Who should they disclose this information to? Shareholders can negotiate this
right when they make their investment, just as founders can. Why should
someone who isn't an owner have access to private information about someone
elses business?

Lets say you and a friend develop an innovative new startup (let's call it
"Instawham"). Some friends join you and very quickly you become successful
enough to have a bunch of customers and strong VC funding, but you are still a
small company with a few dozen employees. You are a forward thinking CEO so
you share information about the business with all of your employees, but
caution them it's all proprietary and that sharing with competitors could hurt
the business, so you are confident they won't share.

A big company, say Facebook, offers to buy you for a few billion dollars. But
besides not wanting to work for Zuckerberg, you think they are just trying to
get access to your financials and business plans to compete with you and will
pull the offer as soon as you disclose. So you say no.

Now TechCrunch approaches you, and reminds you that by the newly passed
"saycheese law" any multibillion dollar valued startup must release it's
financials, shareholder lists, risk assessments, etc. They demand all of that
information so they can publish it and sue you when you decline. Your lawyer
tells you because of "saycheese law" you will lose, so you turn it over and
Facebook launches their competitor soon after the TechCrunch article.

------
clevernapkins
I'm confused.
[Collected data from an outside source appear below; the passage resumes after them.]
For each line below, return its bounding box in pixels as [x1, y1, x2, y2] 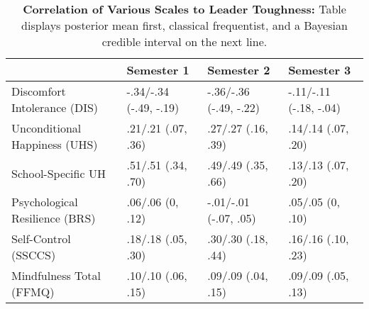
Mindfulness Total [11, 267, 101, 283]
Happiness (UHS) [11, 136, 98, 152]
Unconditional [11, 120, 82, 136]
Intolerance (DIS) [11, 99, 99, 116]
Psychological [11, 193, 78, 210]
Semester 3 [288, 62, 351, 78]
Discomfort [11, 83, 66, 99]
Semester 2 [207, 62, 270, 78]
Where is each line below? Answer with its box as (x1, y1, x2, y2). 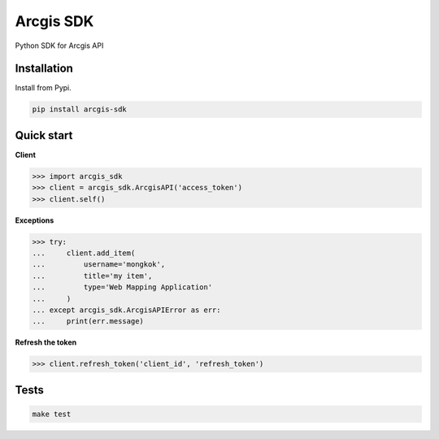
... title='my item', (32, 271, 153, 280)
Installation (15, 62, 73, 76)
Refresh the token (15, 337, 77, 347)
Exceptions (15, 215, 54, 225)
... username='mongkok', (32, 260, 166, 269)
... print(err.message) (32, 317, 144, 326)
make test (32, 409, 72, 419)
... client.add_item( (32, 249, 136, 258)
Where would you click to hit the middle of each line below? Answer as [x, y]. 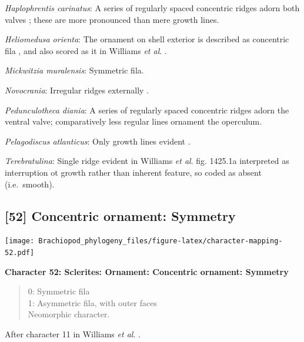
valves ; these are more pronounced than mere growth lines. [112, 19]
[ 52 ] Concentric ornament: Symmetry [120, 215]
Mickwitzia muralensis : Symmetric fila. [74, 70]
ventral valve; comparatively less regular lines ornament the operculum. [133, 121]
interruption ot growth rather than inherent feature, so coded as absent [133, 172]
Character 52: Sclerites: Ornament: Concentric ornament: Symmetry [147, 271]
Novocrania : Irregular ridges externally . [77, 90]
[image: [20, 241]
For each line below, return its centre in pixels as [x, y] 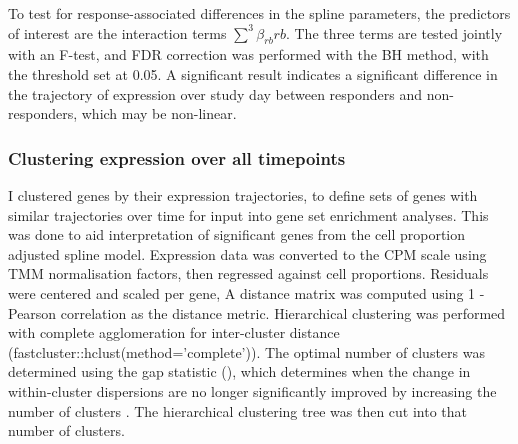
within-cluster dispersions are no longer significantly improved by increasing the [252, 390]
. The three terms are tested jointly [394, 32]
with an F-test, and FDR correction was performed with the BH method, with [248, 54]
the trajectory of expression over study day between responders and [215, 93]
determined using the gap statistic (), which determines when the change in [239, 371]
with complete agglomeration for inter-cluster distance [174, 332]
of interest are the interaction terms [117, 32]
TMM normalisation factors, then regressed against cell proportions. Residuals [248, 273]
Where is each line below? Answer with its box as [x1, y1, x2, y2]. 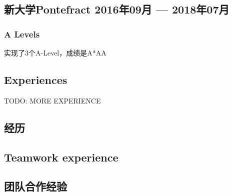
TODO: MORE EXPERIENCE [4, 95, 101, 105]
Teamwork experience [4, 149, 118, 164]
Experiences [4, 71, 67, 87]
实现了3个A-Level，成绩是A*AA [4, 47, 106, 57]
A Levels [4, 27, 40, 40]
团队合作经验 [4, 178, 67, 194]
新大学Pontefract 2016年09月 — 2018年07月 [4, 1, 229, 17]
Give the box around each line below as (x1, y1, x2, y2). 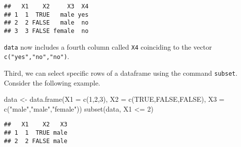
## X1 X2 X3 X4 (4, 3, 89, 10)
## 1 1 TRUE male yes (4, 11, 89, 18)
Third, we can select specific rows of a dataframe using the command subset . (4, 67, 238, 78)
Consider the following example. (4, 77, 100, 88)
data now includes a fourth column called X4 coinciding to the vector (4, 41, 212, 52)
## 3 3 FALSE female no (4, 27, 89, 34)
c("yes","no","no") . (4, 51, 69, 61)
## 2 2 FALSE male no (4, 19, 89, 27)
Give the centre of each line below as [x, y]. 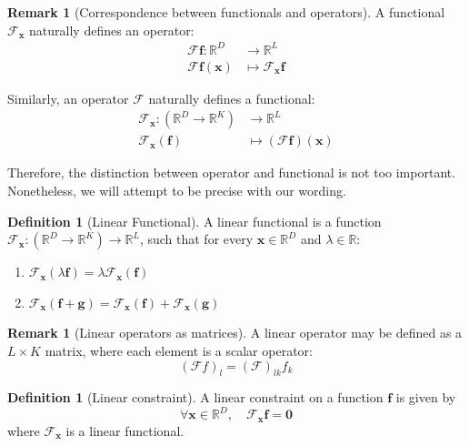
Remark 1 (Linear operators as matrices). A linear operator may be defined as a [235, 333]
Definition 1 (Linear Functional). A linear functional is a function [195, 221]
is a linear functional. [125, 430]
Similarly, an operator [68, 98]
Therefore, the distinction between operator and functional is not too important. [232, 172]
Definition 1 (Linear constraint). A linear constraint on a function [195, 397]
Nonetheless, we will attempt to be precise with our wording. [177, 190]
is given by [426, 397]
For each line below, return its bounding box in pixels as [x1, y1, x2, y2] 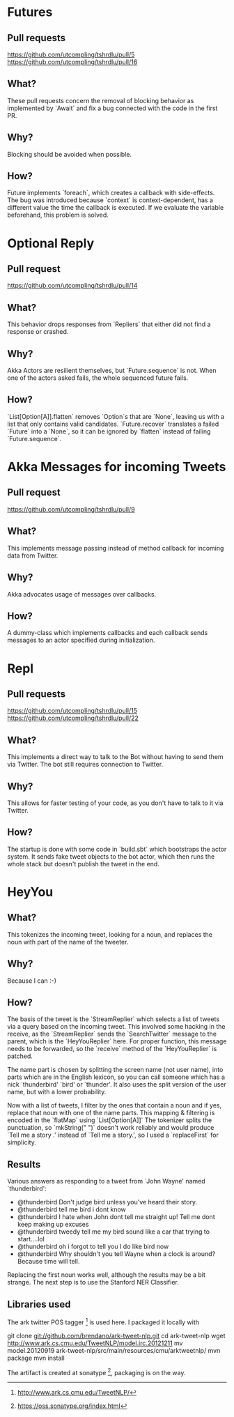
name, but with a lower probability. [7, 1088, 107, 1096]
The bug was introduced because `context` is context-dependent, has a [7, 196, 214, 204]
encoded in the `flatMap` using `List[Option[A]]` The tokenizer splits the [7, 1116, 212, 1124]
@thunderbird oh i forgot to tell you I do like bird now [17, 1242, 169, 1251]
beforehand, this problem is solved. [7, 210, 109, 220]
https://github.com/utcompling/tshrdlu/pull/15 [7, 707, 138, 715]
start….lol [17, 1235, 45, 1243]
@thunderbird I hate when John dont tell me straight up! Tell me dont [17, 1213, 215, 1221]
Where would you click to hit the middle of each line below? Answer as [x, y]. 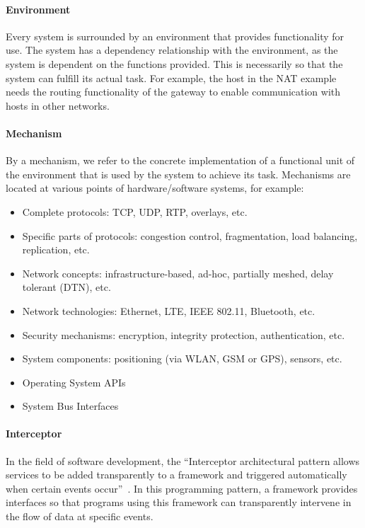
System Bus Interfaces [70, 406]
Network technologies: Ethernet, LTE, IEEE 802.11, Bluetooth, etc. [169, 310]
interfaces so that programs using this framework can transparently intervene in [179, 502]
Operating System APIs [74, 382]
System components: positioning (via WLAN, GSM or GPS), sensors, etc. [182, 358]
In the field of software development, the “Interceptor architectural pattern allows [183, 460]
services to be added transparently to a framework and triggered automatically [176, 475]
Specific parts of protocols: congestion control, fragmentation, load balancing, [190, 235]
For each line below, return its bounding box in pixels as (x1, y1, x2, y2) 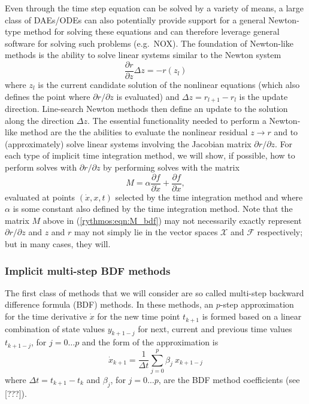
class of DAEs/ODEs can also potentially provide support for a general (5, 13, 266, 26)
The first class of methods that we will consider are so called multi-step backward (5, 286, 304, 299)
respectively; (257, 226, 303, 238)
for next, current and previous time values (138, 322, 292, 335)
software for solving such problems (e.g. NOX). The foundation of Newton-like (5, 37, 293, 49)
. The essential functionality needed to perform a (87, 114, 266, 126)
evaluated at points (5, 190, 75, 203)
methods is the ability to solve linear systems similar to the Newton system (5, 48, 281, 61)
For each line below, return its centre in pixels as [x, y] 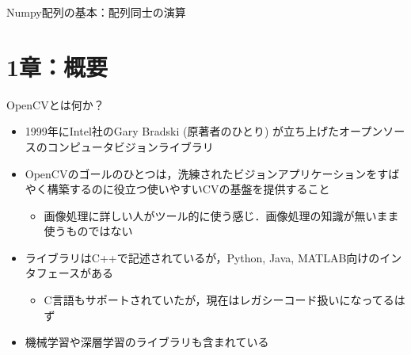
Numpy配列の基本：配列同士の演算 [96, 12]
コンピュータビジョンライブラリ [130, 146]
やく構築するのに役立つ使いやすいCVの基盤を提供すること [177, 189]
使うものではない [88, 231]
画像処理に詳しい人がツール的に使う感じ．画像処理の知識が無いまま [221, 215]
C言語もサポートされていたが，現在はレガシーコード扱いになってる [219, 300]
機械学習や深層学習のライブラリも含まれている [147, 342]
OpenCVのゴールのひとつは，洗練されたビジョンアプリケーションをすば [212, 173]
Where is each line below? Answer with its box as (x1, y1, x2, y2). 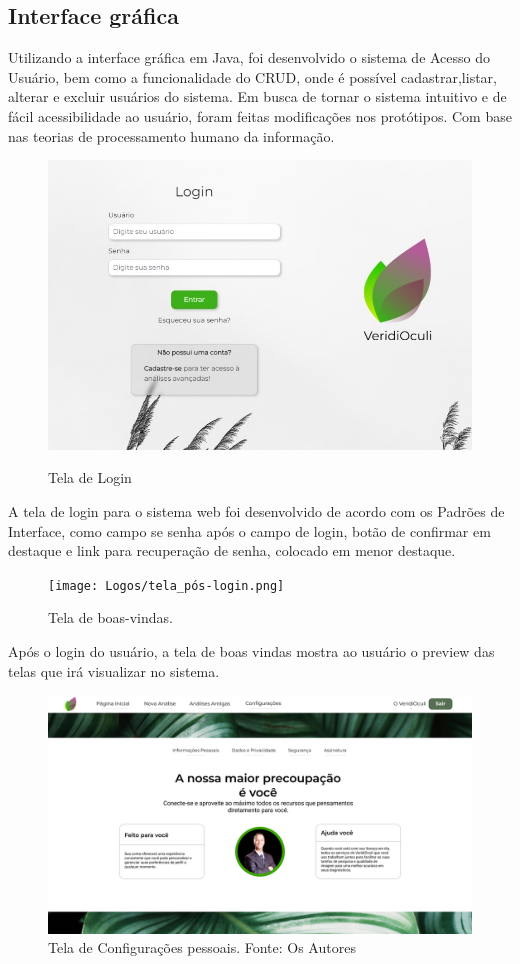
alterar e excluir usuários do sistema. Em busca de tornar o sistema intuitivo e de (8, 86, 507, 107)
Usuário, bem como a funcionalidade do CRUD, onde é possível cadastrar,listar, (8, 66, 497, 87)
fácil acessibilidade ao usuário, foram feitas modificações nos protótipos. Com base (8, 105, 512, 126)
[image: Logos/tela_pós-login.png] (48, 578, 285, 593)
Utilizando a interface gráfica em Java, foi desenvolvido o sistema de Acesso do (8, 47, 491, 68)
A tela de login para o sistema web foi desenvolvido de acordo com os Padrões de (8, 500, 505, 521)
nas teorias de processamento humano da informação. (8, 125, 335, 146)
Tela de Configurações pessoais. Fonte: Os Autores (48, 937, 356, 958)
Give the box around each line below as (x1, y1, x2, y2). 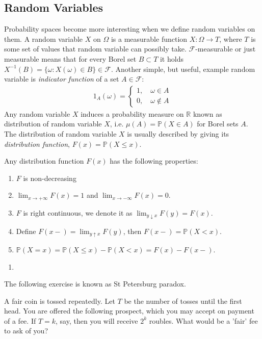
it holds (160, 53, 184, 64)
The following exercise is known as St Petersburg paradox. (4, 278, 186, 289)
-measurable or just (195, 43, 256, 54)
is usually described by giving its (127, 128, 229, 139)
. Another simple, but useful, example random (111, 63, 255, 74)
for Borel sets (197, 118, 239, 129)
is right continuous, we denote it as (23, 207, 133, 218)
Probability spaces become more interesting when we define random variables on (4, 23, 255, 34)
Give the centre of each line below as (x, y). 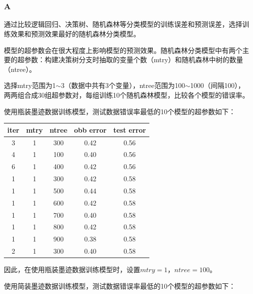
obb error (90, 130)
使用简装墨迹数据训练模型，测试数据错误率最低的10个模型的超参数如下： (120, 285)
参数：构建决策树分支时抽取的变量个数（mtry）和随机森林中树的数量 (134, 60)
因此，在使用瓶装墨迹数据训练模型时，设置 (72, 269)
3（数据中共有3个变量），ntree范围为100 (123, 85)
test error (129, 130)
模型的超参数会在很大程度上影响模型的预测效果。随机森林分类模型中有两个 (123, 50)
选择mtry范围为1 (30, 85)

Seems like they have been trying to sell shares directly to
parties in order to use their preferred agreements in regards to financial
disclosures and annual reports? Yet if they're looking into an IPO they would
be obliged to do that exact thing right?

------
hendzen
If you resist going public for over a decade despite doing billions in revenue
you are going to have investors who are upset about their inability to cash
out.

------
mhneu
In terms of Palantir's activities and impact on society: Palantir is selling
out to authoritarians. Not a company we should be very proud of.

[http://www.ibtimes.com/trump-adviser-peter-thiels-
palantir-t...](http://www.ibtimes.com/trump-adviser-peter-thiels-palantir-
technologies-aid-ice-immigration-raids-using-2501431)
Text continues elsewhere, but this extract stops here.